▶ _Work item_: Retype the data below exactly, skipping pictures.

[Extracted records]
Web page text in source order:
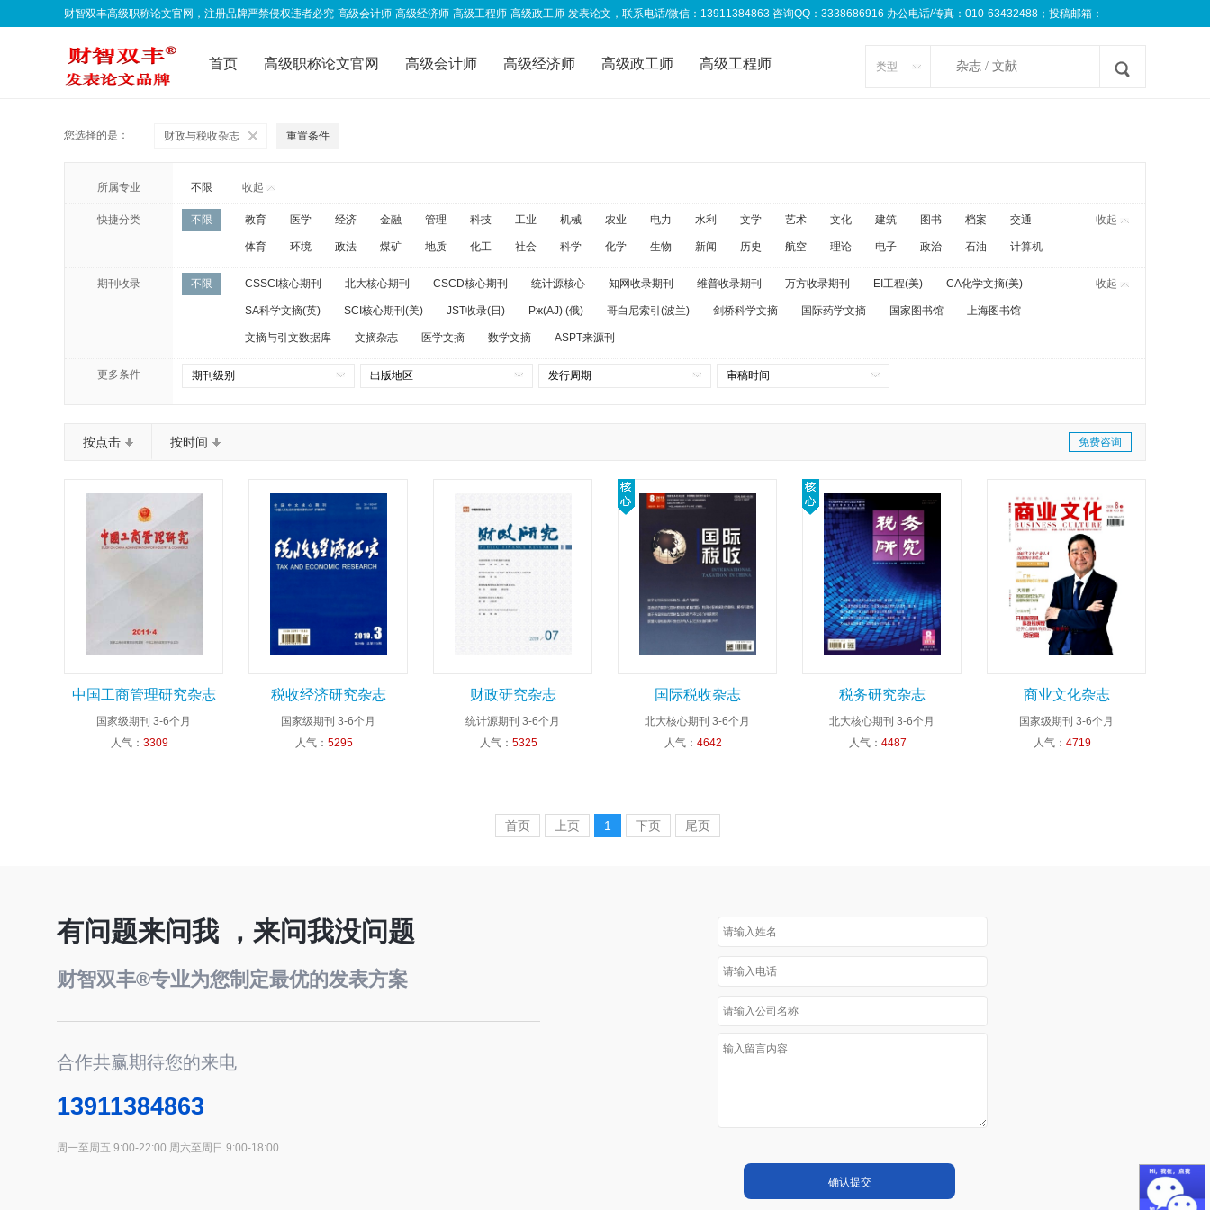
财智双丰高级职称论文官网，注册品牌严禁侵权违者必究-高级会计师-高级经济师-高级工程师-高级政工师-发表论文，联系电话/微信：13911384863 咨询QQ：3338686916 办公电话/传真：010-63432488；投稿邮箱：
首页 高级职称论文官网 高级会计师 高级经济师 高级政工师 高级工程师
联系我们 公告声明
类型
您选择的是： 财政与税收杂志 重置条件
所属专业 不限 收起
快捷分类 不限 教育 医学 经济 金融 管理 科技 工业 机械 农业 电力 水利 文学 艺术 文化 建筑 图书 档案 交通
体育 环境 政法 煤矿 地质 化工 社会 科学 化学 生物 新闻 历史 航空 理论 电子 政治 石油 计算机
收起
期刊收录 不限 CSSCI核心期刊 北大核心期刊 CSCD核心期刊 统计源核心 知网收录期刊 维普收录期刊 万方收录期刊 EI工程(美) CA化学文摘(美)
SA科学文摘(英) SCI核心期刊(美) JST收录(日) Pж(AJ) (俄) 哥白尼索引(波兰) 剑桥科学文摘 国际药学文摘 国家图书馆 上海图书馆
文摘与引文数据库 文摘杂志 医学文摘 数学文摘 ASPT来源刊
收起
更多条件 期刊级别 出版地区 发行周期 审稿时间
按点击 按时间 免费咨询
中国工商管理研究杂志
国家级期刊 3-6个月
人气： 3309
税收经济研究杂志
国家级期刊 3-6个月
人气： 5295
财政研究杂志
统计源期刊 3-6个月
人气： 5325
国际税收杂志
北大核心期刊 3-6个月
人气： 4642
税务研究杂志
北大核心期刊 3-6个月
人气： 4487
商业文化杂志
国家级期刊 3-6个月
人气： 4719
首页 上页 1 下页 尾页
有问题来问我 ，来问我没问题
财智双丰®专业为您制定最优的发表方案
合作共赢期待您的来电
13911384863
周一至周五 9:00-22:00 周六至周日 9:00-18:00

▶ _The answer_:
Web page text in source order:
财智双丰高级职称论文官网，注册品牌严禁侵权违者必究-高级会计师-高级经济师-高级工程师-高级政工师-发表论文，联系电话/微信：13911384863 咨询QQ：3338686916 办公电话/传真：010-63432488；投稿邮箱：
首页 高级职称论文官网 高级会计师 高级经济师 高级政工师 高级工程师
联系我们 公告声明
类型
您选择的是： 财政与税收杂志 重置条件
所属专业 不限 收起
快捷分类 不限 教育 医学 经济 金融 管理 科技 工业 机械 农业 电力 水利 文学 艺术 文化 建筑 图书 档案 交通
体育 环境 政法 煤矿 地质 化工 社会 科学 化学 生物 新闻 历史 航空 理论 电子 政治 石油 计算机
收起
期刊收录 不限 CSSCI核心期刊 北大核心期刊 CSCD核心期刊 统计源核心 知网收录期刊 维普收录期刊 万方收录期刊 EI工程(美) CA化学文摘(美)
SA科学文摘(英) SCI核心期刊(美) JST收录(日) Pж(AJ) (俄) 哥白尼索引(波兰) 剑桥科学文摘 国际药学文摘 国家图书馆 上海图书馆
文摘与引文数据库 文摘杂志 医学文摘 数学文摘 ASPT来源刊
收起
更多条件 期刊级别 出版地区 发行周期 审稿时间
按点击 按时间 免费咨询
中国工商管理研究杂志
国家级期刊 3-6个月
人气： 3309
税收经济研究杂志
国家级期刊 3-6个月
人气： 5295
财政研究杂志
统计源期刊 3-6个月
人气： 5325
国际税收杂志
北大核心期刊 3-6个月
人气： 4642
税务研究杂志
北大核心期刊 3-6个月
人气： 4487
商业文化杂志
国家级期刊 3-6个月
人气： 4719
首页 上页 1 下页 尾页
有问题来问我 ，来问我没问题
财智双丰®专业为您制定最优的发表方案
合作共赢期待您的来电
13911384863
周一至周五 9:00-22:00 周六至周日 9:00-18:00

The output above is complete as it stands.